General workflow of how multi-omics approaches may be applied to peptidomics. a, Novel peptide candidates are often discovered in publicly available data sets, from genomics, transcriptomics or proteins. b, FASTA files are fed into the annotation platforms, where they utilize their own detection rule sets to predict the likelihood of true peptide candidates. c, Peptides derived from ribosomal transcription may undergo extensive modification, or non-ribosomal proteins may be responsible for peptide biosynthesis; as such, product prediction tools have been made to aid in novel peptide discovery. d, Finally, candidates validated by chemical analysis will be deposited in databases, increasing our collective knowledge and data amount to further improve algorithms and bioinformatics tools. sORF, short open reading frame.

Fig. 3. Overview of common peptidomics workflows.

a, De novo peptide sequencing is utilized in peptide discovery research. Purified peptides are analysed with matrix-assisted laser desorption/ionization time-of-flight/time-offlight mass spectrometry (MALDI-TOF/TOF-MS) or tandem mass spectrometry (MS/MS) systems. b, High-throughput peptidome analysis is often employed for automated sequence analysis, dereplication and/or spectral network analysis, quantitation and analysis for post-translational modifications. These analyses are usually paired with high-throughput analytical systems such as high-resolution liquid chromatography–tandem mass spectrometry (LC-MS/MS). Data acquisition generates MS/MS spectra that can be analysed with de novo sequencing algorithms or used for identification of peptides with a database search. Quantitation of peptides can be achieved at the level of the mass spectrometry peak as well as with multiple reaction monitoring acquisition. Post-translational modification analysis can be performed for tryptic peptides or for endogenous peptides using a peptide fragment spectrum for database search. c, Experimental protocol and data analysis procedure for mass spectrometry imaging (MSI). After sample preparation of tissue slices (for example, mouse brain tissue), the matrix is applied and co-registered with a tissue image to precisely define sample position in the mass spectrometer. The data acquisition over the entire raster generates a summed total ion chromatogram (TIC) spectrum. To visualize m/z maps, each m/z signal can be selected to show extracted ion chromatograms. The data can be processed (normalization, smoothing, data compression) for various biocomputational analysis. Scale bars, 200 μm. Part c data processing images reprinted from ref. , Springer Nature Limited.

Fig. 4. Quantitation methods for peptidomics.

Techniques include label-free, isotopic labelling and isobaric labelling quantitation.
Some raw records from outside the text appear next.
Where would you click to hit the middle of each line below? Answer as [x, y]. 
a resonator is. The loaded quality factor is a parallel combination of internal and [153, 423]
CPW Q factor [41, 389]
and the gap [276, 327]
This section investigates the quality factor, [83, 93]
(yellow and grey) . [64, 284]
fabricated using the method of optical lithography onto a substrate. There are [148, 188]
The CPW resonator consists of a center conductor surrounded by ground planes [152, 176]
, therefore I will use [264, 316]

Label-free quantitation (left panel) is based on the mass spectrometry level and can be achieved through either spectral count or extracted ion chromatograms; labelled strategies can be achieved at both the mass spectrometry and tandem mass spectrometry (MS/MS) levels. Samples labelled with an isotopic labelling strategy (middle panel) can be quantified through the mass defect on the mass spectrometry level, whereas isobaric-labelled samples (right panel) are quantified on the MS/MS level. Bottom panel reprinted with permission from ref. , Wiley.
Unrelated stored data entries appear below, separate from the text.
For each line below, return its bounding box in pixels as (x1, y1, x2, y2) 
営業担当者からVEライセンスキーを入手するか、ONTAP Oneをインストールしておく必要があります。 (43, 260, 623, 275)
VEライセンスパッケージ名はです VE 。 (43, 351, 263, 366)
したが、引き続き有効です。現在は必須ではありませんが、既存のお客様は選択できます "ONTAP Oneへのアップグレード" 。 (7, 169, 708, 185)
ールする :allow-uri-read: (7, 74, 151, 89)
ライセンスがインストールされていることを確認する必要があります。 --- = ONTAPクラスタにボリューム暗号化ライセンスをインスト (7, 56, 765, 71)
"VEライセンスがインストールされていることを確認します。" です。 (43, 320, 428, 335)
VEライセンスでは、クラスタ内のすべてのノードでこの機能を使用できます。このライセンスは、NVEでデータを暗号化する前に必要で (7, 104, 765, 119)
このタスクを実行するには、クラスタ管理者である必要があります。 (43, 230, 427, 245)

Fig. 5. From nature to medicine.

a, Generalized scheme of peptide sources and the peptidomics analysis pipeline. During structural elucidation, the complexity of spectral annotation will increase with the structural complexity of the peptides (for example, by post-translational modifications such as disulfide bond formation, cyclization). b, After peptide analysis, desired products are scaled up by chemical synthesis or synthetic biology (heterologous expression in various host organisms) for mode of action studies and pharmacological analysis. c, Optimization of the lead peptides (for example, insulin, bradykinin potentiating factor or vancomycin) by medicinal chemistry. Optimization is a multi-step process, including pharmacophore analysis, chemical synthesis, molecule library preparation and screening, structure–activity studies and pharmacology to generate optimized peptide or peptidomimetic drug candidates (for example, insulin detemir, captopril or telavancin) for applications in medicine. Structural alterations during lead to drug optimization are highlighted by pale yellow ovals (peptide backbones are coloured blue and red).